Avec plus d’1,5 million de clients privés dans le monde, Crédit Suisse, numéro deux du secteur bancaire helvétique, se retrouve dans la tourmente. En effet, une enquête internationale l’accuse d’héberger des fonds d’origine criminelle ou illicite. Et notamment des fortunes provenant de « dignitaires tunisiens ».
Retentissant scandale au pays qui a vu naître Jean Calvin. Le Crédit Suisse, le numéro deux du secteur bancaire helvétique, aurait hébergé pendant plusieurs décennies des milliards d’euros de fonds d’origine criminelle ou illicite. C’est ce que vient de révéler une enquête menée par un consortium regroupant 47 médias, dont Le Monde, The Guardian, le Miami Herald et le New York Time. Et ce, à la suite d’une fuite de données recueillie par le quotidien allemand Süddeutsche Zeitung, il y a un peu plus d’un an.
L’omerta suisse
Curieusement, aucun média suisse n’a participé à cette enquête. En effet, une loi scélérate datant de 2015, empêche les journalistes de travailler avec des données bancaires issues d’une fuite. Et ce, même lorsqu’elles présentent un intérêt public. Avec à la clé une sanction dissuasive de trois ans de prison « pour toute personne qui révèle un secret qui lui a été confié ou exploite ce secret à son profit ou au profit d’un tiers ».
Argent de crime et corruption
Mais que reproche l’enquête à ce géant bancaire?

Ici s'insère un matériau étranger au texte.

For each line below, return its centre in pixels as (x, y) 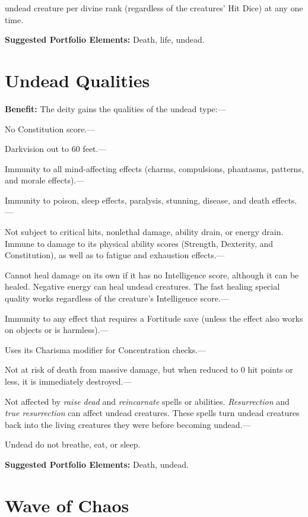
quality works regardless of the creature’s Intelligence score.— (117, 298)
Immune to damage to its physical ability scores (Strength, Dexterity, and (139, 243)
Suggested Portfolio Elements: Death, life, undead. (105, 39)
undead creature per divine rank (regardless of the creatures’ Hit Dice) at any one (154, 8)
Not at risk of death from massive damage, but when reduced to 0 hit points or (149, 369)
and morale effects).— (45, 180)
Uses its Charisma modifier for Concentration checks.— (106, 349)
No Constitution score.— (50, 129)
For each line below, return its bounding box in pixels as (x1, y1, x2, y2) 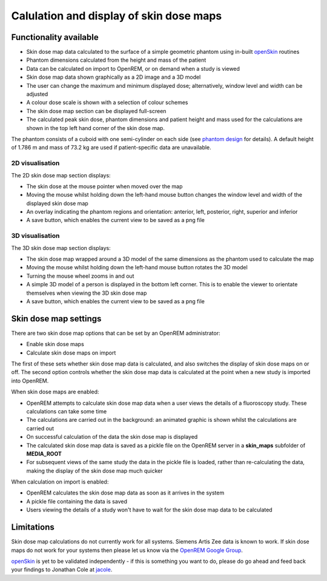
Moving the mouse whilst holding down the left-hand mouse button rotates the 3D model (26, 264, 248, 271)
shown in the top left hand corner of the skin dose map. (26, 124, 165, 131)
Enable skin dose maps (26, 341, 84, 348)
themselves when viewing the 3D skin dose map (26, 289, 147, 297)
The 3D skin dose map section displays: (11, 244, 111, 251)
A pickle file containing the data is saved (26, 497, 127, 505)
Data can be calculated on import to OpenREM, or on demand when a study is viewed (26, 65, 240, 72)
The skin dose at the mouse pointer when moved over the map (26, 182, 183, 190)
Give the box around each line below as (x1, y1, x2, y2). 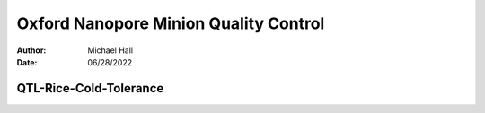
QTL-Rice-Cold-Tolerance (16, 81, 164, 96)
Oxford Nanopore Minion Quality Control (16, 13, 325, 33)
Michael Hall (87, 45, 134, 56)
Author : (16, 45, 47, 56)
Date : (16, 56, 38, 67)
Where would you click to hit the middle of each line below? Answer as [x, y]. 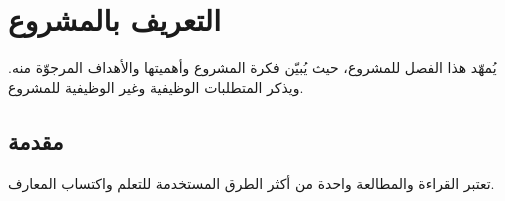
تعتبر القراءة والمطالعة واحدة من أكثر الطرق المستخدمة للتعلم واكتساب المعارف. [251, 182]
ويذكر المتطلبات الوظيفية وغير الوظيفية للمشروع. [156, 86]
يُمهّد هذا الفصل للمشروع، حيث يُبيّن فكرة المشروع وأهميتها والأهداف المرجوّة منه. [252, 67]

D’avoir hébergé pendant des années plus que 95 milliards d’euros de fonds d’origine criminelle ou illicite.
Selon Le Monde, et sur la base d’une fuite massive d’informations issues de milliers de comptes bancaires administrés par Crédit Suisse, l’enquête démontre « qu’au mépris des règles de vigilance s’imposant aux grandes banques internationales, l’établissement, né à Zurich, a hébergé des fonds liés au crime et à la corruption plusieurs décennies durant ». Une pratique rendue possible par le secret bancaire suisse, ajoute le quotidien de la rue des Italiens.

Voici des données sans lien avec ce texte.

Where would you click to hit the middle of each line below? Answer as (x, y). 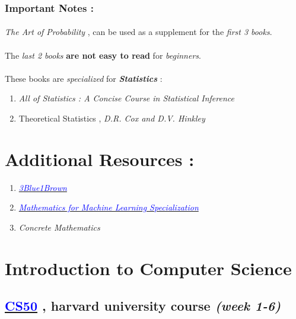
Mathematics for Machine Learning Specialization (109, 207)
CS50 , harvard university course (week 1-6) (143, 306)
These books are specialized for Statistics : (84, 78)
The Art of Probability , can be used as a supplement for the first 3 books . (139, 32)
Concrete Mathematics (59, 227)
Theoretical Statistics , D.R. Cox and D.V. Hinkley (112, 118)
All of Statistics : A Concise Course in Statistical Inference (126, 98)
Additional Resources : (100, 159)
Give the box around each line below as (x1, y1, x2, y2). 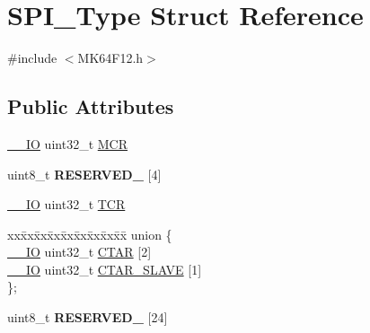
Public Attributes (7, 92, 174, 120)
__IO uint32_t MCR (7, 134, 128, 153)
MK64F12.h (77, 48, 144, 67)
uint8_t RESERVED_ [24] (7, 308, 168, 327)
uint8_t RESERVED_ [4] (7, 164, 162, 183)
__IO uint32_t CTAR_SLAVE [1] (7, 259, 202, 278)
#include (7, 48, 57, 67)
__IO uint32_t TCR (7, 195, 126, 214)

Toujours selon la même source, ces données concernent plus de 18 000 comptes bancaires hébergés au Crédit Suisse. Et ce, entre le début des années 1940 et la fin des années 2010 et appartenant à 37 000 personnes ou entreprises.
« De hauts dignitaires tunisiens » impliqués
Surprise de taille: ces comptes douteux appartiennent à des ressortissants de pays en développement. Et notamment en Afrique, au Moyen-Orient, en Asie et en Amérique du Sud. Les clients domiciliés en Europe occidentale ne représentent que 1% du total, précise le média parisien.
En effet, écrit Le Monde, « il s’agit de l’argent de dizaines de dictateurs et d’hommes politiques corrompus. Ou encore de grosses fortunes à l’origine illicite ou douteuse, d’individus et d’entreprises frappés par des sanctions internationales, voire de réseaux criminels ou mafieux ».
Deuxième surprise: parmi les personnalités concernées, figurent le roi Abdallah II de Jordanie, le président kazakh Kassym-Jomart Tokaïev, ou encore un proche de l’ancien dictateur du Zimbabwe, Robert Mugabe. « De hauts dignitaires de Tunisie, d’Egypte, de Libye, de Syrie et du Yémen, ont également sorti de grosses sommes d’argent de leur pays au moment des printemps arabes », révèle le média français.
Démenti embarrassé du Crédit Suisse
Évidemment, le Crédit Suisse a vivement réagi à ces révélations. En affirmant que les données en question sont « partielles, inexactes, ou sont prises hors de tout contexte ». Puisque « 90% des comptes examinés sont aujourd’hui fermés ou en cours de fermeture. Plus de 60% d’entre eux ont été fermés avant 2015 ».
« Ces allégations médiatiques semblent être un effort concerté pour discréditer non seulement la banque; mais aussi la place financière suisse dans son ensemble ». Ainsi affirme le Crédit Suisse qui se dit victime d’un complot international.
Enfin, n’est-il pas tentant de constater que ces révélations scandaleuses donnent plutôt crédit au président de la République, Kaïs Saïed. Ce dernier n’a cessé de répéter ad nauseam que « si l’étranger veut vraiment nous aider, qu’il nous rende l’argent spolié »?